The letter goes on to charge that the bill does nothing to curtail the NSA’s bulk collection of the call records of millions of American citizens not under any suspicion of having engaged in illegal activity. In fact, they argue that the bill would legalize the agency’s metadata collection program, something the coalition views as currently standing on relatively insecure legal footing.

‟The NSA mass surveillance programs already sweep up data about millions of people daily,” wrote the group, which includes organizations like the Electronic Frontier Foundation, the American Civil Liberties Association, Human Rights Watch and online social news site Reddit. ‟This shadow of surveillance chills freedom of speech, undermines confidence in US Internet companies, and runs afoul of the Constitution.”

The letter comes only a few days after a federal judge released an opinion slamming the NSA’s cell phone metadata collection program as likely being unconstitutional and having done virtually nothing to protect Americans from terror attacks.

In a statement issued on Tuesday, Feinstein said the constitutionality of the NSA’s mass cell phone surveillance program will ultimately have to be decided by the Supreme Court.

Feinstein’s bill would allow the NSA to collect phone records while shrinking the number of officials who could authorize a query into someone’s phone records and mandating the agency release the total number of queries on metadata it made each year.
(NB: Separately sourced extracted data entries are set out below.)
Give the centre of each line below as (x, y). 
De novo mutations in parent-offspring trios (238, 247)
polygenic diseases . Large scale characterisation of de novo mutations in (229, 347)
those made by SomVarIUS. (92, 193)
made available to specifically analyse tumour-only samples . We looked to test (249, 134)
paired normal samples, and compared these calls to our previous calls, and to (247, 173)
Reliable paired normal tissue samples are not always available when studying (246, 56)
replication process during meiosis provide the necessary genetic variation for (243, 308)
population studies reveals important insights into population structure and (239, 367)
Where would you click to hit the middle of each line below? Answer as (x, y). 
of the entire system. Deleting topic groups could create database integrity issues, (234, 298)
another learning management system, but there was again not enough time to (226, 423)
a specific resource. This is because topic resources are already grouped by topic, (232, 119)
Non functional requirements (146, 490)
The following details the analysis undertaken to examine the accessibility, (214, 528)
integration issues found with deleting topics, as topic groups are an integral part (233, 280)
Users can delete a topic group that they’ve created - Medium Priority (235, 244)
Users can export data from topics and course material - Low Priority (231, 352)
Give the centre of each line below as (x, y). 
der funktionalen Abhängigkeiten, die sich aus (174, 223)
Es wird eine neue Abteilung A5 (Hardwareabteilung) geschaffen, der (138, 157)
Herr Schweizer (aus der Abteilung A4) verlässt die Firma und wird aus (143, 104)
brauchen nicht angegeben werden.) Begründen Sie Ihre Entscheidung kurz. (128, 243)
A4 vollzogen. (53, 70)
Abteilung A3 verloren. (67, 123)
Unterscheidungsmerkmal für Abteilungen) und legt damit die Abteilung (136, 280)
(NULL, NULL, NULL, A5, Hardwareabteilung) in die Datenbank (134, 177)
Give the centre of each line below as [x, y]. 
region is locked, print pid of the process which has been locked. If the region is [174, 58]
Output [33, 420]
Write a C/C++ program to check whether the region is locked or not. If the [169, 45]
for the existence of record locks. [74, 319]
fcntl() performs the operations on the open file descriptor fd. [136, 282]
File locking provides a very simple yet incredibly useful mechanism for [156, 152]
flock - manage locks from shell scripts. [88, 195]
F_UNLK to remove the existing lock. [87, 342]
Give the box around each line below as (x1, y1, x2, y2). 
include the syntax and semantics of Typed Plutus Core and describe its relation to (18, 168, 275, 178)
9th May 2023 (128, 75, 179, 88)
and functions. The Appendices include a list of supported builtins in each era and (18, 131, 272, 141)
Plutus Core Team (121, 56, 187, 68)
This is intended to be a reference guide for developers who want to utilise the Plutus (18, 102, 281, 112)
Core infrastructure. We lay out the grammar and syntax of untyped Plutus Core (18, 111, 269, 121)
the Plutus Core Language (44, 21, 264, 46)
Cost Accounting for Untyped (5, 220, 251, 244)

Under the bill, the entire data-gathering system would be reviewed every five years.

Interestingly, as the Verge explains, the bill’s most drastic changes aren’t targeted at the NSA at all. The legislation would establish criminal penalties of up to 10 years in prison for intentional unauthorized access to NSA data.

The FISA Improvements Act is one of two Senate bills aimed at reforming the NSA. The other bill, authored by Sen. Bernie Sanders (I-Vermont) and Rep. James Sensenbrenner, Jr. (R-Wisc.), is far more aggressive. It would prohibit the agency from collecting Americans’ call records and appoint a public advocate to be present during Foreign Intelligence Surveillance Court proceedings.
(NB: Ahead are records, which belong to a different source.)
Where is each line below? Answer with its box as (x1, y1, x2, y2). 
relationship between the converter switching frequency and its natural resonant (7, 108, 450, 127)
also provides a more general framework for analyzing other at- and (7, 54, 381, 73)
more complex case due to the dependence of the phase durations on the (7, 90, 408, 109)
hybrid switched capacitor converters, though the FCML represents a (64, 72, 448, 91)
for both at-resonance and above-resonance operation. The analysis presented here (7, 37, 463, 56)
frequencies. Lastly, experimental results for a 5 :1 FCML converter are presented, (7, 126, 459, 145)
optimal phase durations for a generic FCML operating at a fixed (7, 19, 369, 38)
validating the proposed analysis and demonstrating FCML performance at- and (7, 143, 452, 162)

Sensenbrenner, who was the original author of the PATRIOT Act that legalized many of these surveillance activities in the first place but has since become a fierce NSA critic, has called Feinstein’s bill ‟a joke.”

Feinstein, who chairs the Senate Intelligence Committee, is one of the loudest voices in the Senate in support of the NSA’s increasingly controversial surveillance programs. In a recent USA Today editorial, Feinstein wrote that the agency’s call monitoring programs are, ‟subject to extensive congressional and judicial oversight…The program has been effective in helping to prevent terrorist plots against the U.S. and our allies.”

She has also publicly called NSA whistleblower Edward Snowden’s decision to leak top secret information to the press an ‟act of treason.”

Feinstein’s bill was approved by the Senate Intelligence Committee earlier this year.